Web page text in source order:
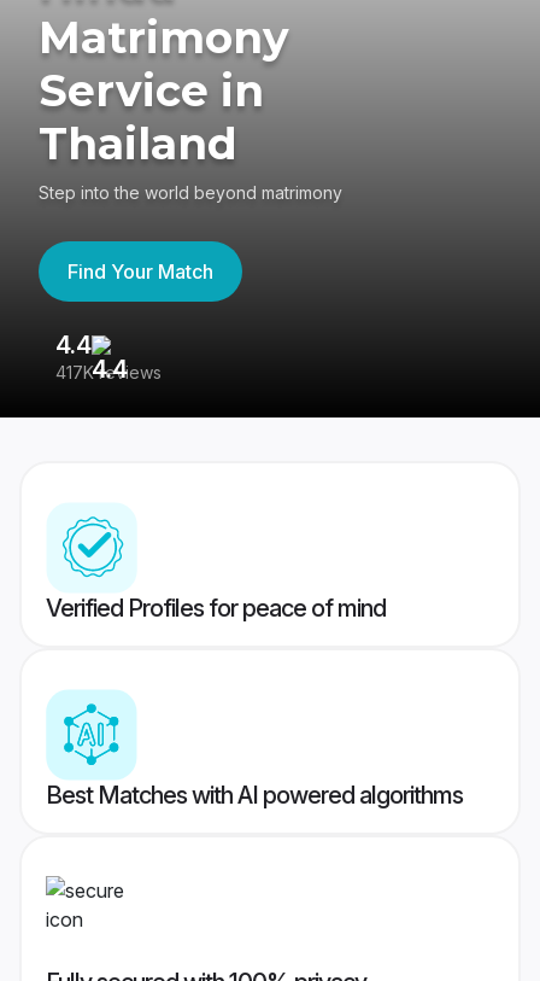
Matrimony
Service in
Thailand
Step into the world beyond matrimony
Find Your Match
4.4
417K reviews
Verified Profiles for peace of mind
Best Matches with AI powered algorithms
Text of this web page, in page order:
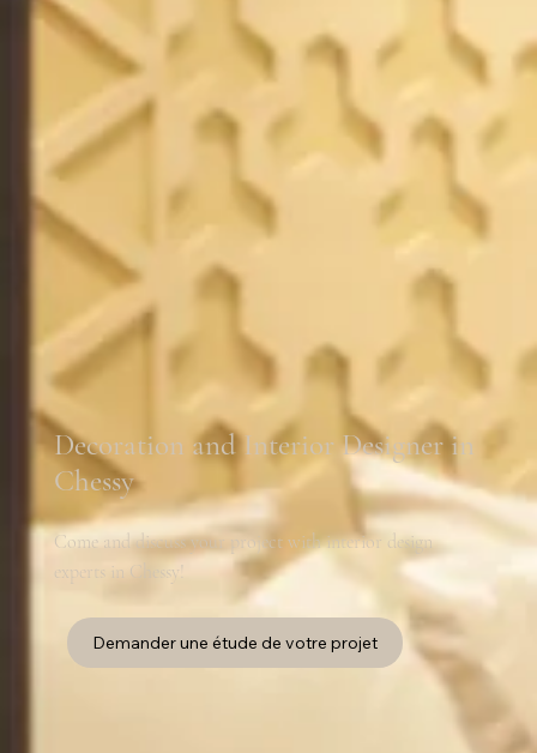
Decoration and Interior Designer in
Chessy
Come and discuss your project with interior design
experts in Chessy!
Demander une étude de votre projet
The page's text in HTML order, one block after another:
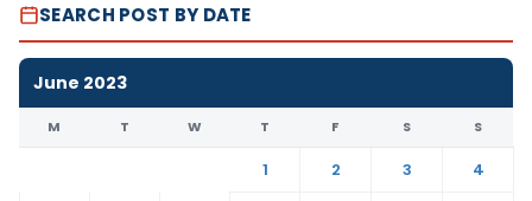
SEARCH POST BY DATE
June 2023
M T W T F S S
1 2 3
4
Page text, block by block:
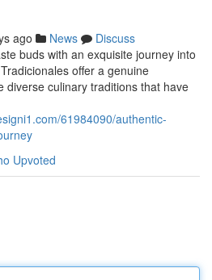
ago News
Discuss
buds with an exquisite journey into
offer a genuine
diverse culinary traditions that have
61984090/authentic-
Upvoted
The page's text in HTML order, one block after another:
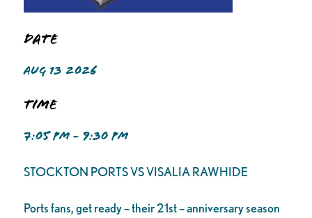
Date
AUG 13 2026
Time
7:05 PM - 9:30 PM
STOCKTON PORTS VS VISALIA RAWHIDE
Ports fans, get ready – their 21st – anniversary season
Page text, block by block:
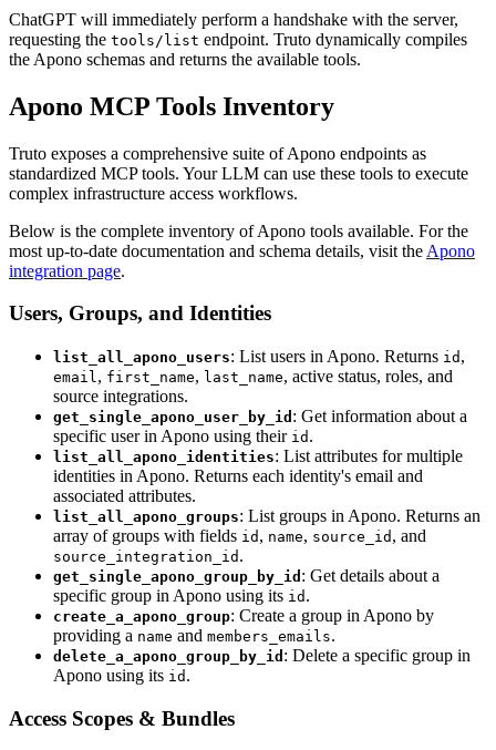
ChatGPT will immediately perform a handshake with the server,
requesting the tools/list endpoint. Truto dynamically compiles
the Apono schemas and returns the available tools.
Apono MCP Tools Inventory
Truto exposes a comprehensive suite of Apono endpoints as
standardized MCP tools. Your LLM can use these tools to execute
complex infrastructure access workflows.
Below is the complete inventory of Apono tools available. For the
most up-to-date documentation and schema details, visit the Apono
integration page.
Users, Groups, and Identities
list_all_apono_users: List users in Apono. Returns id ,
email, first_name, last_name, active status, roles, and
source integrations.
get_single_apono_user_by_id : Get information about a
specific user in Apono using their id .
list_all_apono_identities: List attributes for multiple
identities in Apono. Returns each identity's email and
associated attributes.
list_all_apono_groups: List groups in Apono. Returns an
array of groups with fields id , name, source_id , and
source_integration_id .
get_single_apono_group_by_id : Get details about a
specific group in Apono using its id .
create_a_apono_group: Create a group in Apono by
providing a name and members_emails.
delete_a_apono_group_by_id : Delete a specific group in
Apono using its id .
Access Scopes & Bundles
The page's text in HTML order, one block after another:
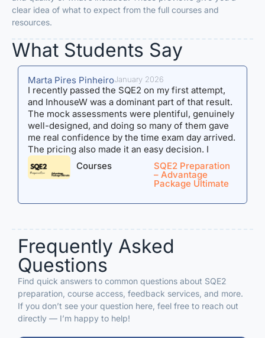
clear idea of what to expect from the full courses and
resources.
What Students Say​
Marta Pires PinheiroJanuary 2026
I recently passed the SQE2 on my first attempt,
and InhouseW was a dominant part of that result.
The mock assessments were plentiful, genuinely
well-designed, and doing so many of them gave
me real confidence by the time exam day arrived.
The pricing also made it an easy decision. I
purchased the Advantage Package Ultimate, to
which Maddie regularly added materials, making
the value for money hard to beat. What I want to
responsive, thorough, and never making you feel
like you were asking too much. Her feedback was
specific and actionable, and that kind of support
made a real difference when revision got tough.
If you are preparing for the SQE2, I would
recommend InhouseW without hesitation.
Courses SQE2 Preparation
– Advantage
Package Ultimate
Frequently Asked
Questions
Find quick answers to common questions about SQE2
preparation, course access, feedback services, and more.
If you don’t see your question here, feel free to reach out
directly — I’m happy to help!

+---+

What is wanted is the line containing "preparation, course access, feedback" and every line after it through the last line of the entries, printed exactly.

preparation, course access, feedback services, and more.
If you don’t see your question here, feel free to reach out
directly — I’m happy to help!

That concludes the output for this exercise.